I am using Elastic Stack for harvesting logs of a Kubernetes cluster. Elastic Stack is installed in the same cluster and I'm using Filebeat's Kubernetes autodiscover. Elastic Stack consists of an Elasticsearch cluster with 5 data only nodes, 3 dedicated master nodes and 2 client (coordinating) nodes; 2 Logstash instances using multiple pipelines; and 16 Filebeat instances, one on each Kubernetes node (daemonset). The Kubernetes cluster generates some fair amount of logs, peaking at a rate of around 200.000 log entries per 15 minutes (which makes it, what, 222 events/sec, to use more proper rate units?).
When I start Elastic Stack for the first time, logs get ingested fine and quickly. Then, after an hour or so, rates in all of the components drop. That is, there is a drop in Filebeat events rate, in Logstash events received and emitted rates and in Elasticsearch indexing rate. There are errors in Filebeat logs too:
2019-04-11T16:28:34.768Z ERROR [autodiscover] cfgfile/list.go:96 Error creating runner from config: Can only start an input when all related states are finished: {Id:4200643-66306 Finished:false Fileinfo:0xc000d1bba0 Source:/var/lib/docker/containers/7858e93927986b4630903a04614e646889b3f32ebe38b84550c73247a0da0c38/7858e93927986b4630903a04614e646889b3f32ebe38b84550c73247a0da0c38-json.log Offset:0 Timestamp:2019-04-11 16:26:05.646027461 +0000 UTC m=+1337.750836655 TTL:-1ns Type:docker Meta:map[] FileStateOS:4200643-66306}
and sometimes
2019-04-11T15:32:52.622Z ERROR logstash/async.go:256 Failed to publish events caused by: read tcp 100.102.132.75:57572->100.110.196.158:5044: i/o timeout
2019-04-11T15:32:52.622Z ERROR logstash/async.go:256 Failed to publish events caused by: read tcp 100.102.132.75:57572->100.110.196.158:5044: i/o timeout
2019-04-11T15:32:52.636Z ERROR logstash/async.go:256 Failed to publish events caused by: client is not connected
2019-04-11T15:32:53.966Z ERROR [autodiscover] cfgfile/list.go:96 Error creating runner from config: Can only start an input when all related states are finished: {Id:3156173-66306 Finished:false Fileinfo:0xc000c74ea0 Source:/var/lib/docker/containers/2780263029cdda7e1fe19d34c77501207d70559d45501b0c57ed14930ea6c212/2780263029cdda7e1fe19d34c77501207d70559d45501b0c57ed14930ea6c212-json.log Offset:0 Timestamp:2019-04-11 15:32:02.946308974 +0000 UTC m=+544.111177032 TTL:-1ns Type:docker Meta:map[] FileStateOS:3156173-66306}
2019-04-11T15:32:54.083Z ERROR pipeline/output.go:121 Failed to publish events: client is not connected
2019-04-11T15:32:54.083Z INFO pipeline/output.go:95 Connecting to backoff(async(tcp://logstash-1.logstash:5044))
2019-04-11T15:32:54.092Z INFO pipeline/output.go:105 Connection to backoff(async(tcp://logstash-1.logstash:5044)) established
but fiddling with output.logstash.bulk_max_size
in Filebeat config appears to be solving these network related errors.
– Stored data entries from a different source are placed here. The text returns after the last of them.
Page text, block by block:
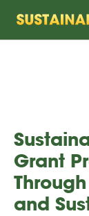
Grant
and
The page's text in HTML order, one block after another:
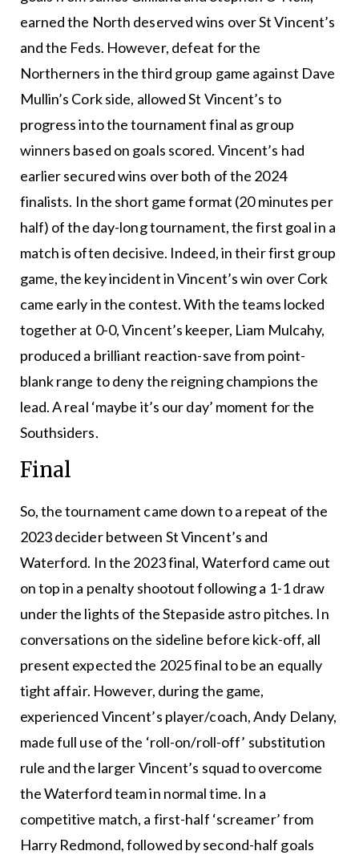
earned the North deserved wins over St Vincent’s
and the Feds. However, defeat for the
Northerners in the third group game against Dave
Mullin’s Cork side, allowed St Vincent’s to
progress into the tournament final as group
winners based on goals scored. Vincent’s had
earlier secured wins over both of the 2024
finalists. In the short game format (20 minutes per
half) of the day-long tournament, the first goal in a
match is often decisive. Indeed, in their first group
game, the key incident in Vincent’s win over Cork
came early in the contest. With the teams locked
together at 0-0, Vincent’s keeper, Liam Mulcahy,
produced a brilliant reaction-save from point-
blank range to deny the reigning champions the
lead. A real ‘maybe it’s our day’ moment for the
Southsiders.
Final
So, the tournament came down to a repeat of the
2023 decider between St Vincent’s and
Waterford. In the 2023 final, Waterford came out
on top in a penalty shootout following a 1-1 draw
under the lights of the Stepaside astro pitches. In
conversations on the sideline before kick-off, all
present expected the 2025 final to be an equally
tight affair. However, during the game,
experienced Vincent’s player/coach, Andy Delany,
made full use of the ‘roll-on/roll-off’ substitution
rule and the larger Vincent’s squad to overcome
the Waterford team in normal time. In a
competitive match, a first-half ‘screamer’ from
Harry Redmond, followed by second-half goals

Autodiscover errors continue.
There is also a few of
2019-04-11T16:26:25.595Z ERROR kubernetes/watcher.go:266 kubernetes: Watching API error context canceled, ignoring event and moving to most recent resource version
but I've seen these in perfectly functioning Elastic Stacks in other Kubernetes clusters too, so these are probably irrelevant.
No errors in Logstash or Elasticsearch logs. Logstashes report around 10% CPU usage in the beginning, when ingestion is fine, then it drops too to around 1-2%.
If I use output.elasticsearch
in Filebeat, pointing to a loadbalancer (Kubernetes service) targeting the Elasticsearch client nodes, none of these errors occur. Nore the drop in ingestion. Logs keep ending up in Elasticsearch fine for days and days.
All of the components of Elastic Stack are currently version 7.0.0 but the problem occurs also with version 6.
Any ideas of where shall I look for tuning Elastic Stack to keep up with my logs? I've tried lots of suggestions brought up in other threads on Internet (and this forum), like tweaking pipeline.workers
in Logstash or output.logstash.worker
in Filebeat or pipeline.batch.size
in Logstash with no apparent success.